Project Assignment: TED Talk Proposal Outline (Group): the topic is to tip or not to tip

For this outline, your group will discuss and develop a final proposal outline for your TED Talk. This assignment should not be a list of every member’s outline, it should be a coherent, single outline. Please use the outline criteria below:

Outline

Introduction

Please justify the importance and/or bigger picture of your topic. Build on the popular source from the previous assignment to demonstrate the significance of your topic. You must include at least 1 idea per group member and at least 1 popular source. Popular sources are written by and intended for a general audience such as magazine articles, websites, and blog Please include the link or access to the popular source (current and/or mainstream source).

 

Remember the following points as you develop your talk:

  • Introduce your topic in an engaging way to draw the audience in
  • Provide a compelling story that illustrates the importance of your topic
  • Integrate sound research; you should certainly infuse your own opinions, but you must also base your talk on sound findings

 

Hospitality Work Context

Focus on how your topic and the unique nature of the hospitality industry presents a challenge, opportunity, or advantage over other industries like manufacturing, transportation, retail, banking, or agriculture. Using readings, online sources, and your own creativity, describe why your topic is important and different for the hospitality industry. Take into consideration the role of managers, employee priorities, practical application, and feasibility. Be creative and innovative, look for unique situational and circumstantial reasons for why your topic is interesting and important to our industry.

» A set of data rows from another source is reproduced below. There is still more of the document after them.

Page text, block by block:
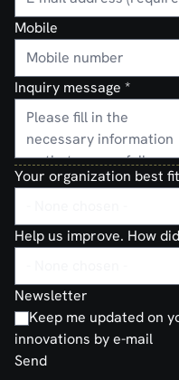
Mobile
Inquiry message *
Your organization best
Help us improve. How
Newsletter
Keep me updated on
innovations by e-mail
Send
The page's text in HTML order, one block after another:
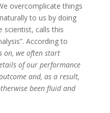
overcomplicate things
to us by doing
scientist, calls this
According to
on, we often start
of our performance
and, as a result,
been fluid and
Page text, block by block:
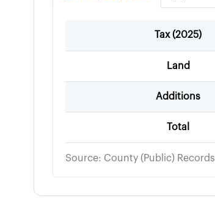
Tax (2025)
Land
Additions
Total
Source: County (Public) Records
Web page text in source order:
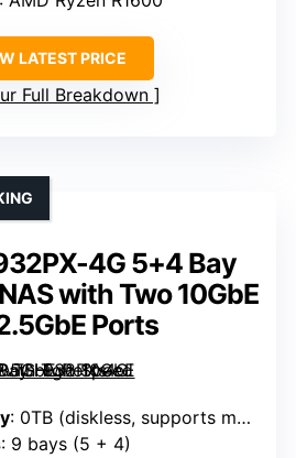
LATEST PRICE
Full Breakdown
4G 5+4 Bay
with Two 10GbE
Ports
: 0TB (diskless, supports multiple drives)
: 9 bays (5 + 4)
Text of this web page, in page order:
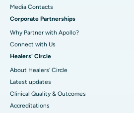
​​​​​​​Media Contacts
Corporate Partnerships
Why Partner with Apollo?
Connect with Us
Healers' Circle
About Healers' Circle
Latest updates
Clinical Quality & Outcomes
Accreditations
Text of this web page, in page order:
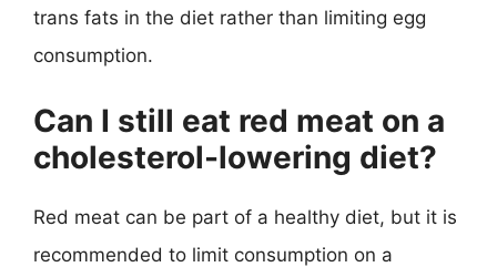
trans fats in the diet rather than limiting egg
consumption.
Can I still eat red meat on a
cholesterol-lowering diet?
Red meat can be part of a healthy diet, but it is
recommended to limit consumption on a
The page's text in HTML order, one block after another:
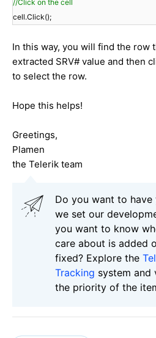
//Click on the cell
cell.Click();
In this way, you will find the row
extracted SRV# value and then
to select the row.
Hope this helps!
Greetings,
Plamen
the Telerik team
Do you want to have
we set our
you want to know
care about is added
fixed? Explore the
Tracking system
the priority of the
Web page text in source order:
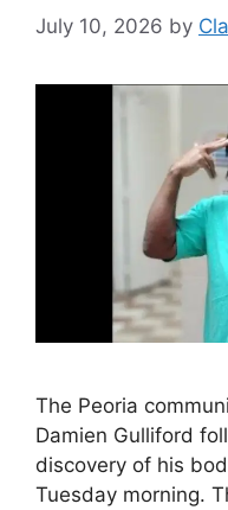
July 10, 2026 by
The Peoria
Damien Gulliford
discovery of his
Tuesday morning.
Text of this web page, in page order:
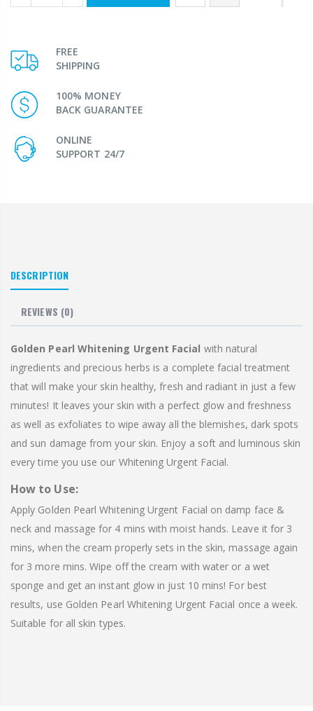
FREE
SHIPPING
100% MONEY
BACK GUARANTEE
ONLINE
SUPPORT 24/7
DESCRIPTION
REVIEWS (0)
Golden Pearl Whitening Urgent Facial with natural
ingredients and precious herbs is a complete facial treatment
that will make your skin healthy, fresh and radiant in just a few
minutes! It leaves your skin with a perfect glow and freshness
as well as exfoliates to wipe away all the blemishes, dark spots
and sun damage from your skin. Enjoy a soft and luminous skin
every time you use our Whitening Urgent Facial.
How to Use:
Apply Golden Pearl Whitening Urgent Facial on damp face &
neck and massage for 4 mins with moist hands. Leave it for 3
mins, when the cream properly sets in the skin, massage again
for 3 more mins. Wipe off the cream with water or a wet
sponge and get an instant glow in just 10 mins! For best
results, use Golden Pearl Whitening Urgent Facial once a week.
Suitable for all skin types.
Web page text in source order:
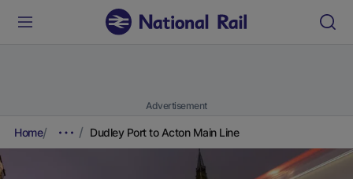
Advertisement
Home Dudley Port to Acton Main Line
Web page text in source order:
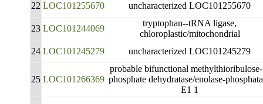
22 LOC101255670 uncharacterized LOC101255670
23 LOC101244069
tryptophan--tRNA ligase,
chloroplastic/mitochondrial
24 LOC101245279 uncharacterized LOC101245279
25 LOC101266369
probable bifunctional
phosphate dehydratase/enolase-
E1 1
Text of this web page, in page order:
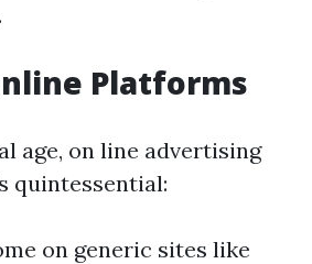
Platforms
age, on line advertising
quintessential:
on generic sites like
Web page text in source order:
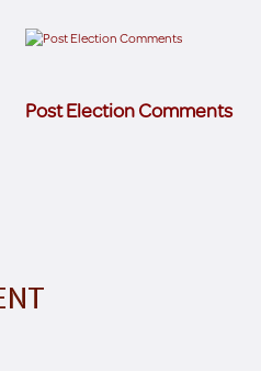
Post Election Comments
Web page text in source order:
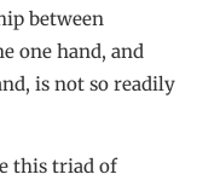
between
one hand, and
is not so readily
this triad of
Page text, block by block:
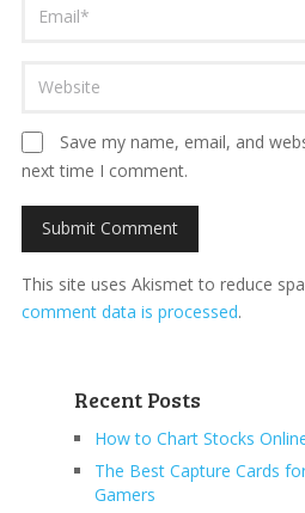
Save my name, email, and
next time I comment.
This site uses Akismet to reduce
comment data is processed.
Recent Posts
How to Chart Stocks
The Best Capture Cards
Gamers
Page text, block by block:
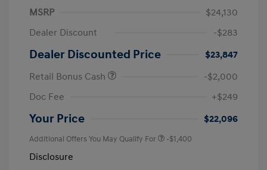
MSRP
$24,130
Dealer Discount
-$283
Dealer Discounted Price
$23,847
Retail Bonus Cash
-$2,000
Doc Fee
+$249
Your Price $22,096
Additional Offers You May Qualify For -$1,400
Disclosure
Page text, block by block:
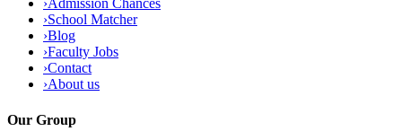
›Admission Chances
›School Matcher
›Blog
›Faculty Jobs
›Contact
›About us
Our Group
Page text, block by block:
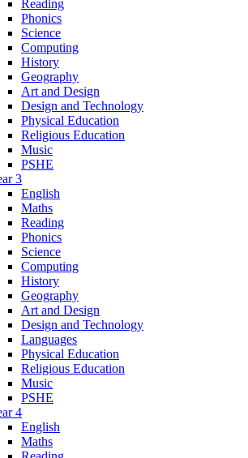
Reading
Phonics
Science
Computing
History
Geography
Art and Design
Design and Technology
Physical Education
Religious Education
Music
PSHE
3
English
Maths
Reading
Phonics
Science
Computing
History
Geography
Art and Design
Design and Technology
Languages
Physical Education
Religious Education
Music
PSHE
4
English
Maths
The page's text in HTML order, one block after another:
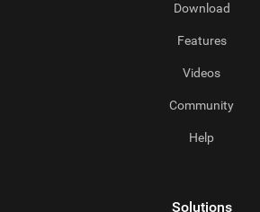
Download
Features
Videos
Community
Help
Solutions
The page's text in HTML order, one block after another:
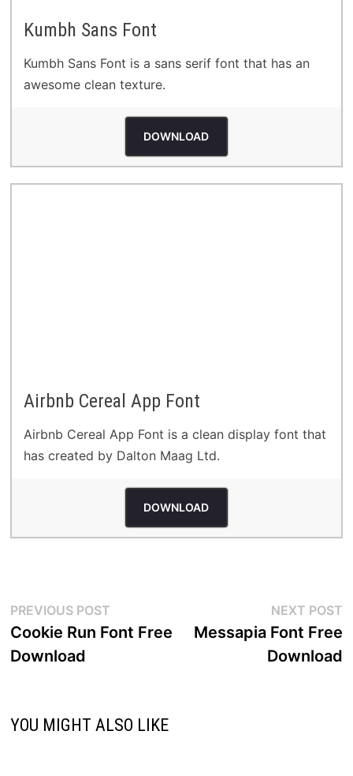
Kumbh Sans Font
Kumbh Sans Font is a sans serif font that has an
awesome clean texture.
DOWNLOAD
Airbnb Cereal App Font
Airbnb Cereal App Font is a clean display font that
has created by Dalton Maag Ltd.
DOWNLOAD
Post
navigation
PREVIOUS POSTPrevious
post:
Cookie Run Font Free
Download
NEXT POST
Messapia Font Free
Download
YOU MIGHT ALSO LIKE
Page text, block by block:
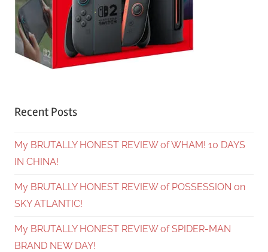
Recent Posts
My BRUTALLY HONEST REVIEW of WHAM! 10 DAYS
IN CHINA!
My BRUTALLY HONEST REVIEW of POSSESSION on
SKY ATLANTIC!
My BRUTALLY HONEST REVIEW of SPIDER-MAN
BRAND NEW DAY!
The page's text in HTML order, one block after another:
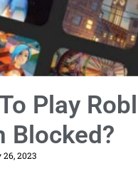
Play
Blocked?
2023
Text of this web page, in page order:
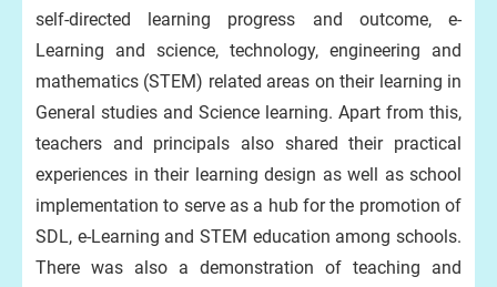
self-directed learning progress and outcome, e-
Learning and science, technology, engineering and
mathematics (STEM) related areas on their learning in
General studies and Science learning. Apart from this,
teachers and principals also shared their practical
experiences in their learning design as well as school
implementation to serve as a hub for the promotion of
SDL, e-Learning and STEM education among schools.
There was also a demonstration of teaching and
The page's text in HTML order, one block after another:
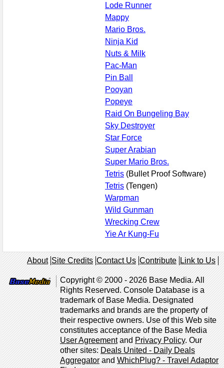
Lode Runner
Mappy
Mario Bros.
Ninja Kid
Nuts & Milk
Pac-Man
Pin Ball
Pooyan
Popeye
Raid On Bungeling Bay
Sky Destroyer
Star Force
Super Arabian
Super Mario Bros.
Tetris (Bullet Proof Software)
Tetris (Tengen)
Warpman
Wild Gunman
Wrecking Crew
Yie Ar Kung-Fu
About Site Credits Contact Us Contribute Link to Us
Copyright © 2000 - 2026 Base Media. All
Rights Reserved. Console Database is a
trademark of Base Media. Designated
trademarks and brands are the property of
their respective owners. Use of this Web site
constitutes acceptance of the Base Media
User AgreementandPrivacy Policy. Our
other sites:Deals United - Daily Deals
AggregatorandWhichPlug? - Travel Adaptor
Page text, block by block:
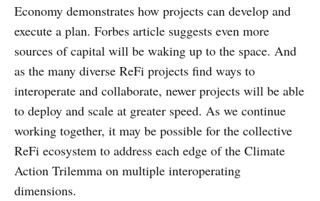
Economy demonstrates how projects can develop and
execute a plan. Forbes article suggests even more
sources of capital will be waking up to the space. And
as the many diverse ReFi projects find ways to
interoperate and collaborate, newer projects will be able
to deploy and scale at greater speed. As we continue
working together, it may be possible for the collective
ReFi ecosystem to address each edge of the Climate
Action Trilemma on multiple interoperating
dimensions.
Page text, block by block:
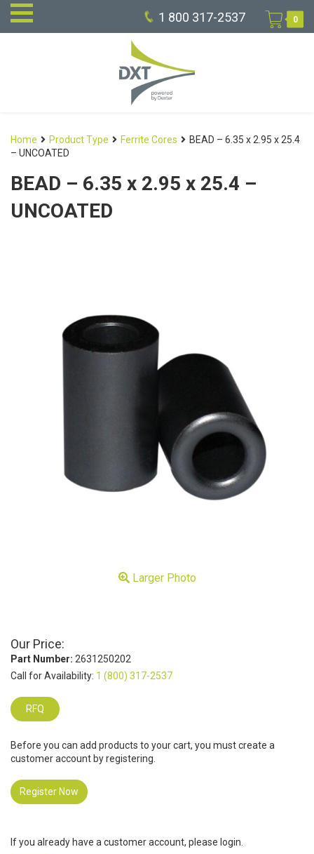
1 800 317-2537 0
Home Product Type Ferrite Cores
BEAD – 6.35 x 2.95 x 25.4
– UNCOATED
BEAD – 6.35 x 2.95 x 25.4 –
UNCOATED
Larger Photo
Our Price:
Part Number: 2631250202
Call for Availability: 1 (800) 317-2537
RFQ
Before you can add products to your cart, you must create a
customer account by registering.
Register Now
If you already have a customer account, please login.
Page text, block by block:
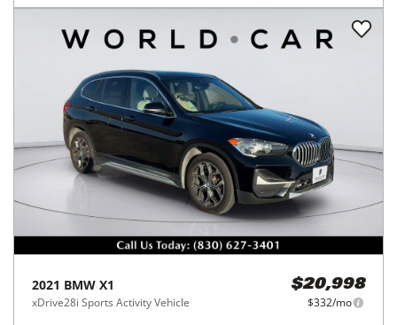
2021 BMW X1
xDrive28i Sports Activity Vehicle
$20,998
$332/mo
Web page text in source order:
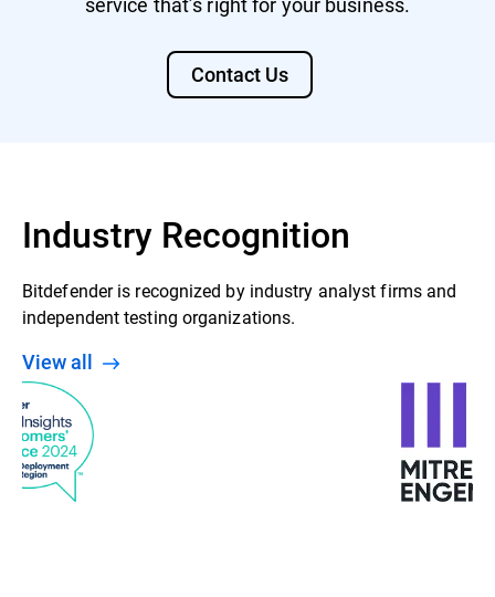
Contact Us
Industry Recognition
Bitdefender is recognized by industry analyst firms and
independent testing organizations.
View all
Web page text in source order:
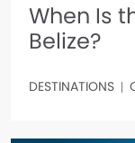
When Is
Belize?
DESTINATIONS
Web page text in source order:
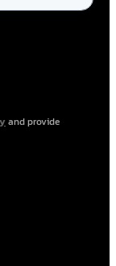
and provide
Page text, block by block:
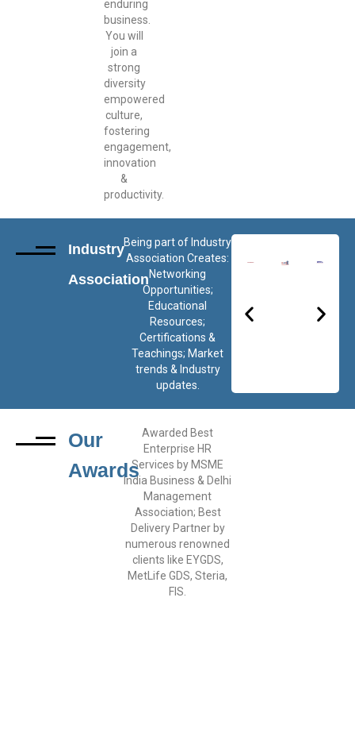
enduring
business.
You will
join a
strong
diversity
empowered
culture,
fostering
engagement,
innovation
&
productivity.
Industry
Association
Being part of Industry
Association Creates:
Networking
Opportunities;
Educational
Resources;
Certifications &
Teachings; Market
trends & Industry
updates.
Our
Awards
Awarded Best
Enterprise HR
Services by MSME
India Business & Delhi
Management
Association; Best
Delivery Partner by
numerous renowned
clients like EYGDS,
MetLife GDS, Steria,
FIS.
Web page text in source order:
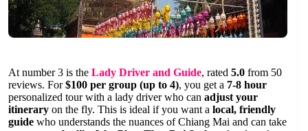
At number 3 is the Lady Driver and Guide, rated 5.0 from 50
reviews. For$100 per group (up to 4), you get a 7-8 hour
personalized tour with a lady driver who can adjust your
itinerary on the fly. This is ideal if you want a local, friendly
guide who understands the nuances of Chiang Mai and can take
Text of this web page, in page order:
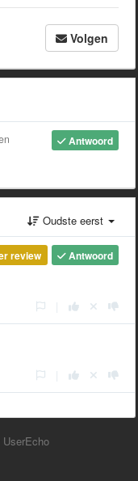
Volgen
Antwoord
Oudste eerst
Antwoord
review
UserEcho
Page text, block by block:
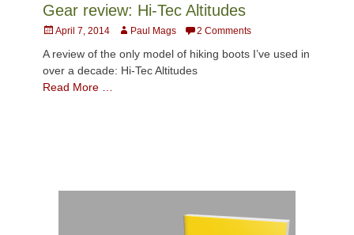
Gear review: Hi-Tec Altitudes
Posted
April 7, 2014 AuthorPaul Mags 2 Comments
A review of the only model of hiking boots I’ve used in
over a decade: Hi-Tec Altitudes
Read More …
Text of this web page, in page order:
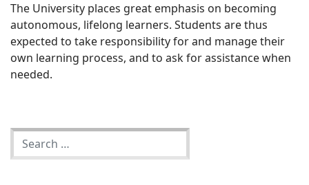
The University places great emphasis on becoming
autonomous, lifelong learners. Students are thus
expected to take responsibility for and manage their
own learning process, and to ask for assistance when
needed.
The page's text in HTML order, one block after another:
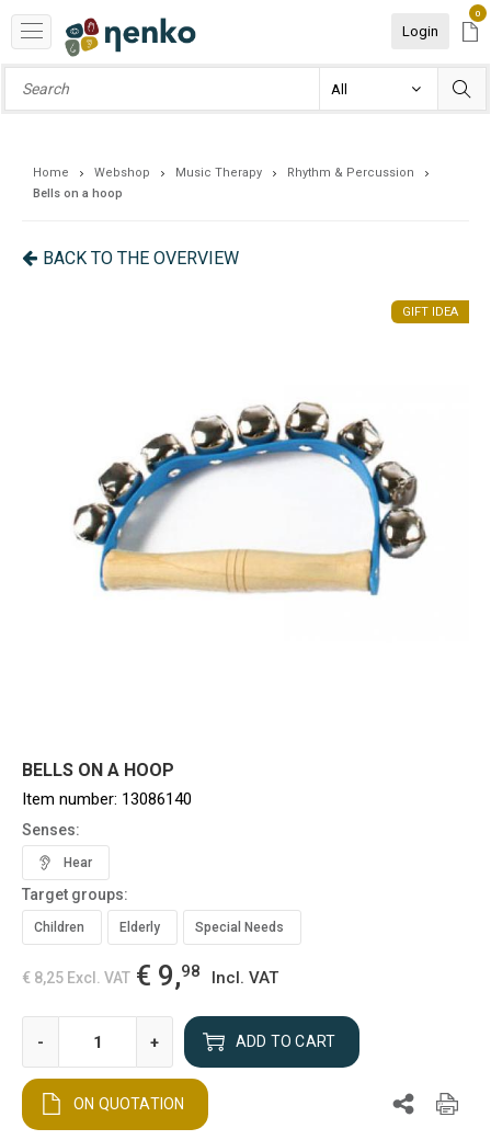
Login
0
Home Webshop Music Therapy
Rhythm & Percussion
Bells on a hoop
BACK TO THE OVERVIEW
GIFT IDEA
BELLS ON A HOOP
Item number: 13086140
Senses:
Hear
Target groups:
Children Elderly Special Needs
€ 8,25 Excl. VAT € 9,98 Incl. VAT
- + ADD TO CART
ON QUOTATION
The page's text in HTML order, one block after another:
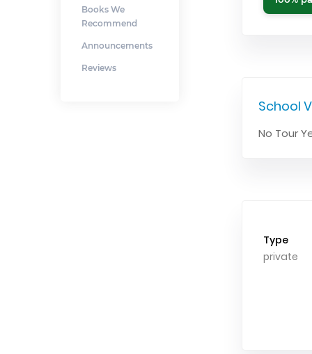
Books We
Recommend
Announcements
Reviews
School
No Tour
Type
private
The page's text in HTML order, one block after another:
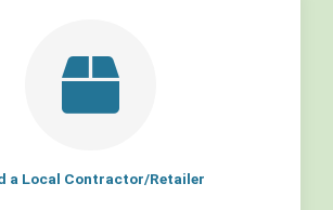
a Local Contractor/Retailer

Build a case for why your topic is important and/or interesting to the hospitality and service industry. Why is your topic a challenge for the hospitality industry? Think about the unique circumstances employees and managers have to take into consideration in regard to your topic. These include, but are not limited to:

  • primary employee demographic in terms of age, gender, ethnicity (i.e., female front desk agents, male chefs and predominately male kitchen staff);
  • hours of operation (24 hours a day, 7 days a week, 365 days a year; holidays, weekends, nights);
  • peak busy seasons (convention vs. tourist season, Friday/Saturday, dinner rush, Sunday brunch rush);
  • wages and salaries (low hourly wages, high dependency on tipping, commission-based salaries);
  • highly customer-focused business models;
  • alcohol (intoxicated customers and guests);
  • sexual harassment (from customers and coworkers).

 

Remember the following points as you develop your talk:

  • Why your topic is important and/or interesting to the hospitality and service industry
  • Why is your topic a challenge for leaders in the hospitality industry
  • Integrate sound research; you should certainly infuse your own opinions, but you must also base your talk on sound findings

 

You must include at least 1 challenge or unique factor to support your context-specific details about the hospitality industry (i.e., hours of operations; seasonality; wages and salaries) that describe and highlight the characteristics of the hospitality industry as well as how and why the hospitality industry differs from other industries. You must use at least 1 scholarly source – examples of scholarly sources include books and academic journals written by scholars and experts. On the other hand, popular sources are written by and intended for a general audience such as magazine articles, websites, and blogs.

Leadership Application

The project should identify and integrate relevant leadership constructs (e.g., transformational, servant, leader-member exchange, emotional intelligence, etc.) to support your topic. Identify, analyze, and describe why your topic is important or significant to leadership within hospitality. Weave appropriate leadership theories and constructs that are tied to your topic. Students should display exemplary critical thinking, mature ability to incorporate leadership theories, connect themes and constructs across course chapters and the industry. As a reminder, please support your claims and ideas with relevant and convincing supporting research from the annotated bibliographies and sources to support ideas, claims, and opinions on your group’s topic.

 

Remember the following points as you develop your talk:

  • Identify leadership constructs that addresses how the construct can be (or can it even be?) cultivated.
  • Impact of your topic on the individual outcomes, mechanisms, and character, as well as group and organizational mechanisms
  • Integrate sound research; you should certainly infuse your own opinions, but you must also base your talk on sound findings

 

You must include at least 1 leadership construct or application and at least 1 scholarly source – examples of scholarly sources include books and academic journals written by scholars and experts. On the other hand, popular sources are written by and intended for a general audience such as magazine articles, websites, and blogs.

 

Call to action

Provide call to action items for the industries. These suggestions, solutions, and practical implications for your group’s topic should demonstrate a high level of critical thinking and application of leadership constructs and theories. Your call to action items should reflect a well-developed understanding of the unique traits and characteristics of the hospitality industry. Call to action items should go beyond broad and generic suggestions such as selection, hiring, and training. Additionally, your call to action items should be supported with relevant and convincing research. Excellent papers will also demonstrate well-organized and well-developed ideas and thoughts in a logical and mature manner.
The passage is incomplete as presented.